▸ EXERCISE REQUIREMENTS
Only the pictures stay out; please return all the entries below exactly as written.

Items listed in a dataset:

☆ ☆ ☆ ☆

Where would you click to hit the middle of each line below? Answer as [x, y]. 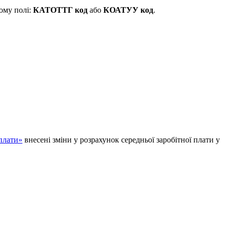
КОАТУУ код [128, 10]
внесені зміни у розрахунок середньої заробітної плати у [121, 139]
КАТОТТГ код [60, 10]
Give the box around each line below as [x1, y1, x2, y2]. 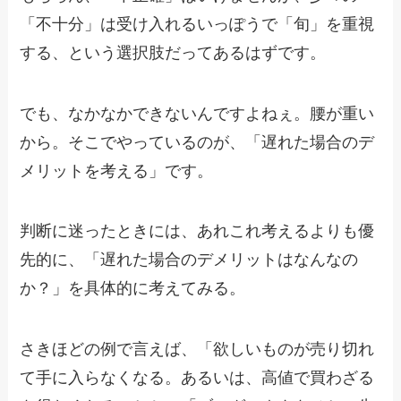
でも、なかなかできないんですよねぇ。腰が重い [20, 104, 375, 123]
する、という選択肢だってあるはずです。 [20, 43, 327, 62]
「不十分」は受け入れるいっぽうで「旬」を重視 [20, 14, 375, 33]
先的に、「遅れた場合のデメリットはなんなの [20, 251, 359, 269]
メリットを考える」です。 [20, 161, 214, 180]
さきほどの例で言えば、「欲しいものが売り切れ [20, 340, 375, 359]
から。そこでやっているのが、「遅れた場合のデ [20, 132, 375, 151]
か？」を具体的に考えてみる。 [20, 279, 246, 298]
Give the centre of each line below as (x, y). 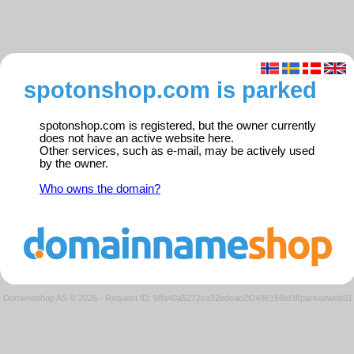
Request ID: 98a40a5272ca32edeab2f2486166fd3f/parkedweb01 (229, 298)
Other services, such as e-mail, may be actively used (177, 151)
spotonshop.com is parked (170, 90)
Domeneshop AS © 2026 (50, 298)
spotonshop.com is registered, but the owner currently (178, 126)
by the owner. (74, 164)
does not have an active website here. (137, 139)
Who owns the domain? (100, 189)
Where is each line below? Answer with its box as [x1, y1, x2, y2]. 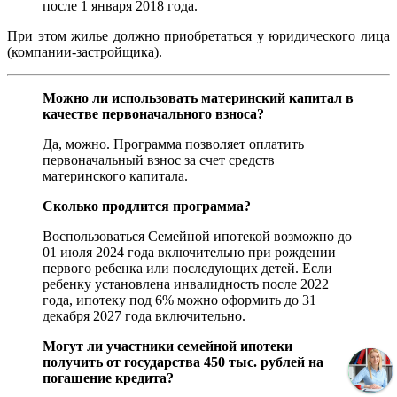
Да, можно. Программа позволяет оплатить [43, 136, 304, 152]
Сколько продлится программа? [43, 198, 251, 214]
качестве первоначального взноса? [43, 106, 264, 122]
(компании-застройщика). [7, 44, 162, 60]
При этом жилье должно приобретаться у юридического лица [7, 28, 390, 44]
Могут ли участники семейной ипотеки [43, 339, 292, 354]
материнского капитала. [43, 168, 188, 184]
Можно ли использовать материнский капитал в [43, 90, 354, 106]
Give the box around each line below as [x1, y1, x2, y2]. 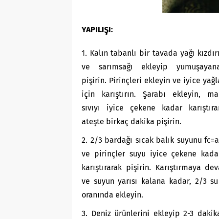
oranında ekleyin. [82, 190, 143, 200]
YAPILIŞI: [82, 25, 113, 35]
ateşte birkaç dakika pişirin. [82, 117, 181, 127]
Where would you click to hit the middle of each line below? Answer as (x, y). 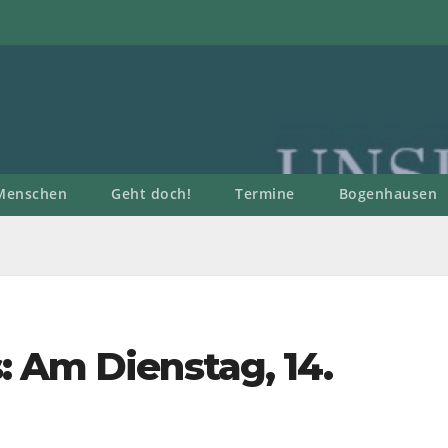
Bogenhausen (387, 193)
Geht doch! (151, 193)
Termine (265, 193)
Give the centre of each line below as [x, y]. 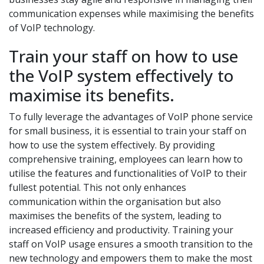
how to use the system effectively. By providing [112, 145]
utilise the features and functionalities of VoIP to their [128, 173]
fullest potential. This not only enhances [98, 187]
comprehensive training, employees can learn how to [126, 159]
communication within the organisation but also [115, 202]
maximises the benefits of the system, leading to [115, 216]
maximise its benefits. [92, 95]
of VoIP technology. [52, 28]
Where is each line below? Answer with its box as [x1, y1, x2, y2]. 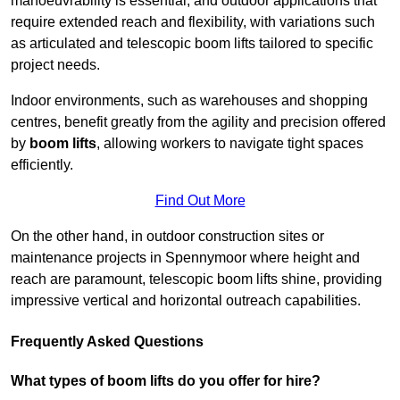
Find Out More [154, 193, 246, 209]
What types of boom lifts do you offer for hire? [11, 373, 321, 389]
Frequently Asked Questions [11, 334, 204, 350]
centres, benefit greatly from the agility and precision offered [11, 114, 386, 130]
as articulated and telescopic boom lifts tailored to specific [11, 36, 373, 52]
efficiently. [11, 157, 73, 173]
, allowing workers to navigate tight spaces [96, 136, 363, 152]
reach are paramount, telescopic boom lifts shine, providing [11, 271, 382, 287]
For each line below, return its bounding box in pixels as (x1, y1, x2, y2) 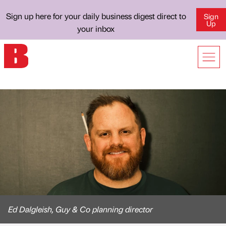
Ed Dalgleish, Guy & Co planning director (8, 204, 153, 214)
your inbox (77, 23, 115, 34)
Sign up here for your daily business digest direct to (6, 11, 186, 21)
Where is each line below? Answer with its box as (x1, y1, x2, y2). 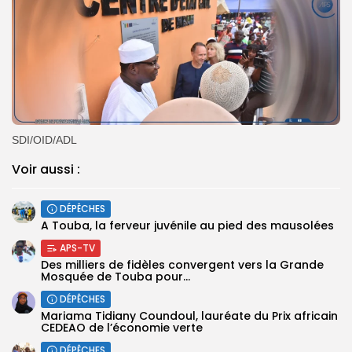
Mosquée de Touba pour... (41, 268, 190, 284)
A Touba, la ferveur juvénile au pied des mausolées (41, 217, 334, 233)
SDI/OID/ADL (12, 133, 77, 146)
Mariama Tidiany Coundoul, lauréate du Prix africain (41, 307, 338, 324)
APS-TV (60, 240, 95, 255)
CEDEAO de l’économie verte (41, 319, 203, 335)
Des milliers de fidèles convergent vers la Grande (41, 256, 324, 273)
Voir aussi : (12, 159, 80, 178)

☆ ☆ ☆ ☆

▸ RESPONSE AREA
Where would you click to hit the middle of each line below? Answer as [x, y]. 
КОАТУУ код [128, 10]
внесені зміни у розрахунок середньої заробітної плати у [121, 139]
КАТОТТГ код [60, 10]
Give the box around each line below as [x1, y1, x2, y2]. 
でも、なかなかできないんですよねぇ。腰が重い [20, 104, 375, 123]
する、という選択肢だってあるはずです。 [20, 43, 327, 62]
「不十分」は受け入れるいっぽうで「旬」を重視 [20, 14, 375, 33]
先的に、「遅れた場合のデメリットはなんなの [20, 251, 359, 269]
メリットを考える」です。 [20, 161, 214, 180]
さきほどの例で言えば、「欲しいものが売り切れ [20, 340, 375, 359]
から。そこでやっているのが、「遅れた場合のデ [20, 132, 375, 151]
か？」を具体的に考えてみる。 [20, 279, 246, 298]
Give the centre of each line below as (x, y). 
Request ID: 98a40a5272ca32edeab2f2486166fd3f/parkedweb01 (229, 298)
Other services, such as e-mail, may be actively used (177, 151)
spotonshop.com is parked (170, 90)
Domeneshop AS © 2026 (50, 298)
spotonshop.com is registered, but the owner currently (178, 126)
by the owner. (74, 164)
does not have an active website here. (137, 139)
Who owns the domain? (100, 189)
Where is each line below? Answer with its box as [x1, y1, x2, y2]. 
Да, можно. Программа позволяет оплатить [43, 136, 304, 152]
Сколько продлится программа? [43, 198, 251, 214]
качестве первоначального взноса? [43, 106, 264, 122]
(компании-застройщика). [7, 44, 162, 60]
При этом жилье должно приобретаться у юридического лица [7, 28, 390, 44]
Могут ли участники семейной ипотеки [43, 339, 292, 354]
материнского капитала. [43, 168, 188, 184]
Можно ли использовать материнский капитал в [43, 90, 354, 106]
Give the box around each line below as [x1, y1, x2, y2]. 
oranında ekleyin. [82, 190, 143, 200]
YAPILIŞI: [82, 25, 113, 35]
ateşte birkaç dakika pişirin. [82, 117, 181, 127]
Where would you click to hit the middle of each line below? Answer as (x, y). 
Bogenhausen (387, 193)
Geht doch! (151, 193)
Termine (265, 193)
Give the centre of each line below as [x, y]. 
how to use the system effectively. By providing [112, 145]
utilise the features and functionalities of VoIP to their [128, 173]
fullest potential. This not only enhances [98, 187]
comprehensive training, employees can learn how to [126, 159]
communication within the organisation but also [115, 202]
maximises the benefits of the system, leading to [115, 216]
maximise its benefits. [92, 95]
of VoIP technology. [52, 28]
Where is each line below? Answer with its box as [x1, y1, x2, y2]. 
Find Out More [154, 193, 246, 209]
What types of boom lifts do you offer for hire? [11, 373, 321, 389]
Frequently Asked Questions [11, 334, 204, 350]
centres, benefit greatly from the agility and precision offered [11, 114, 386, 130]
as articulated and telescopic boom lifts tailored to specific [11, 36, 373, 52]
efficiently. [11, 157, 73, 173]
, allowing workers to navigate tight spaces [96, 136, 363, 152]
reach are paramount, telescopic boom lifts shine, providing [11, 271, 382, 287]
For each line below, return its bounding box in pixels as (x1, y1, x2, y2) 
Ed Dalgleish, Guy & Co planning director (8, 204, 153, 214)
your inbox (77, 23, 115, 34)
Sign up here for your daily business digest direct to (6, 11, 186, 21)
Where is each line below? Answer with its box as (x1, y1, x2, y2). 
Mosquée de Touba pour... (41, 268, 190, 284)
A Touba, la ferveur juvénile au pied des mausolées (41, 217, 334, 233)
SDI/OID/ADL (12, 133, 77, 146)
Mariama Tidiany Coundoul, lauréate du Prix africain (41, 307, 338, 324)
APS-TV (60, 240, 95, 255)
CEDEAO de l’économie verte (41, 319, 203, 335)
Des milliers de fidèles convergent vers la Grande (41, 256, 324, 273)
Voir aussi : (12, 159, 80, 178)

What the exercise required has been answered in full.